Safety parameters and monitoring
Patient safety is monitored with medical examinations, blood pressure measurements, blood tests, ECG and other safety measures at baseline and throughout the study until 2 weeks after cessation of Epo/placebo treatment. For an overview of the safety tests, their frequency and timing see table .
If blood tests show significantly increased haematocrit (>50% for men and >48% for women) at two consecutive measurements within a week, bloodletting(s) (450 ml each) will be performed weakly with no cessation of treatment until haematocrit values are normalised. In the case of significant increase in thrombocytes (> 400 billion/L) or drop in reticulocytes (< 1‰) 2 repeated controls will be performed in the following week. If these values remain abnormal, the patient is taken out of the study and monitored with weekly medical examinations and blood tests until the values are normalised or is hospitalised for observation.
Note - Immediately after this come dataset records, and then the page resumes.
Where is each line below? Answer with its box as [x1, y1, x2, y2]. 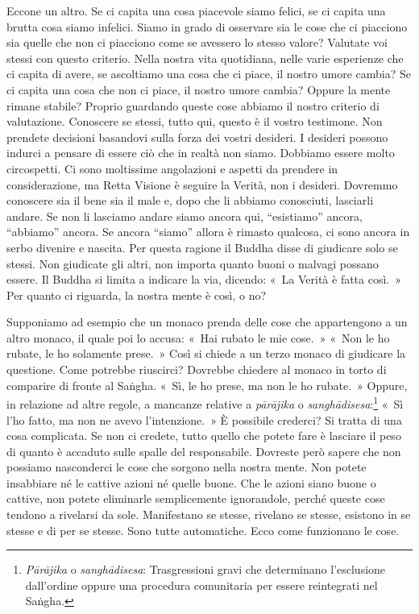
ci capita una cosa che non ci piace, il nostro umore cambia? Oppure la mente [6, 81, 391, 97]
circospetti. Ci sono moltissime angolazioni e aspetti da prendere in [6, 160, 338, 176]
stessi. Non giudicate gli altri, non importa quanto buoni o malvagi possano [6, 255, 379, 272]
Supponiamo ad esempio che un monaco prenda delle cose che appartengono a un [6, 313, 408, 330]
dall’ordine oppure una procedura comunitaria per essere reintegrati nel [25, 576, 378, 593]
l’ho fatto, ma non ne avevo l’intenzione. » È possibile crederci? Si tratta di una [6, 411, 402, 428]
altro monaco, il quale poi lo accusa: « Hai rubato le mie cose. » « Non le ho [6, 329, 390, 346]
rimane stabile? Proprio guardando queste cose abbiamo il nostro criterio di [6, 97, 380, 114]
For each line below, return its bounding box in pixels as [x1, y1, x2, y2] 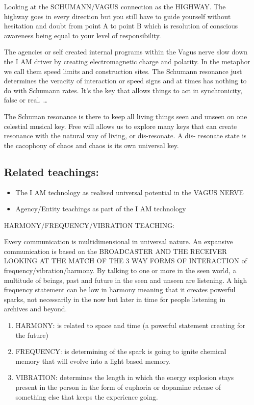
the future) [15, 329, 49, 340]
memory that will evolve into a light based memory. [15, 355, 171, 366]
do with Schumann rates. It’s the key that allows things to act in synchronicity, [4, 85, 242, 95]
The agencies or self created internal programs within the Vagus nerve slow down [4, 47, 248, 57]
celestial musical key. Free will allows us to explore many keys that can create [4, 121, 237, 131]
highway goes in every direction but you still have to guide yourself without [4, 11, 231, 21]
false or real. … [4, 95, 48, 105]
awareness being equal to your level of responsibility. [4, 30, 161, 40]
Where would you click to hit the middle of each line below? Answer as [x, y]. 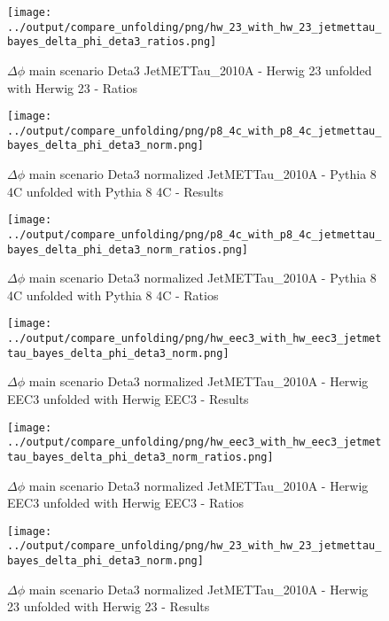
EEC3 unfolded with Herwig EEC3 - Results [128, 399]
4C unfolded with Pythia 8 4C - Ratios [113, 295]
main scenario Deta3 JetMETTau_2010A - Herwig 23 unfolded [200, 70]
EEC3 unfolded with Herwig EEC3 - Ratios [126, 503]
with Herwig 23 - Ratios [72, 87]
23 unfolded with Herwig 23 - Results [109, 606]
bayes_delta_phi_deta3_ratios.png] [112, 42]
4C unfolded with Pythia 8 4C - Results [115, 191]
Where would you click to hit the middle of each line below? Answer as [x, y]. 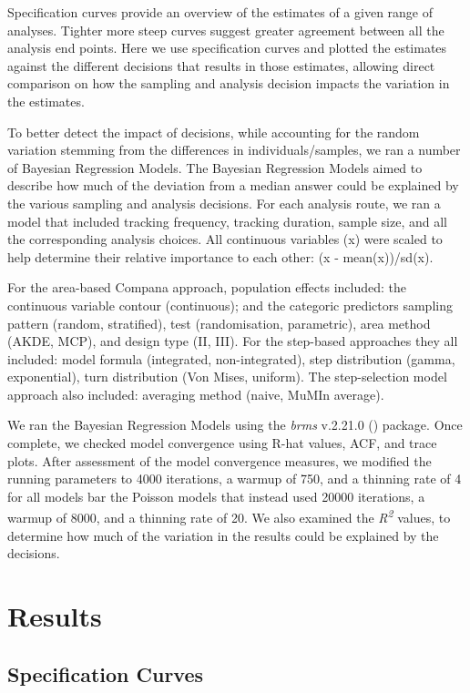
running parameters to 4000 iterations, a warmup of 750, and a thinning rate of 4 [235, 479]
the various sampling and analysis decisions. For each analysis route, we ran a [224, 203]
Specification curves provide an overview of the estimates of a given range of [220, 12]
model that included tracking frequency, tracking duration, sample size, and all [227, 221]
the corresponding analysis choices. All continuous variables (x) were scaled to [225, 239]
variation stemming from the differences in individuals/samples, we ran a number [234, 150]
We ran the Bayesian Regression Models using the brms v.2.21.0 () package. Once [235, 425]
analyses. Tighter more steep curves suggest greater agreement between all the [226, 30]
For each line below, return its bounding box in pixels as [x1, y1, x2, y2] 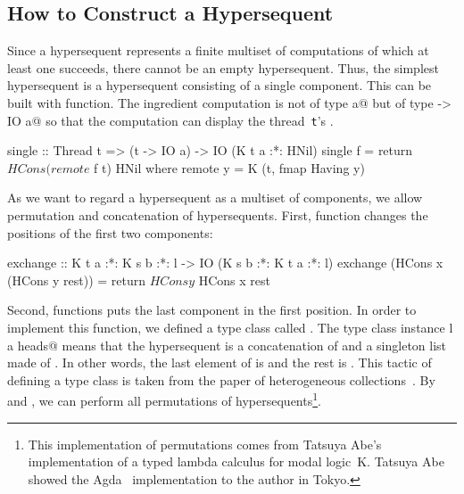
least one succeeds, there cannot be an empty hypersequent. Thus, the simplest [7, 58, 439, 77]
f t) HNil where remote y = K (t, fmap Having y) [94, 158, 365, 177]
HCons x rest [198, 270, 270, 289]
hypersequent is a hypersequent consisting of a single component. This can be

Procedures for acting on serious adverse effects
Procedures for breaking the randomisation code are established for the case of severe adverse reactions potentially related to the drug intervention. These will be followed when knowledge of the patient's drug treatment will have implications of the treatment of the observed adverse effects. It is the decision of the principal investigator or the medic responsible for safety monitoring to break the emergency envelope for the affected participant.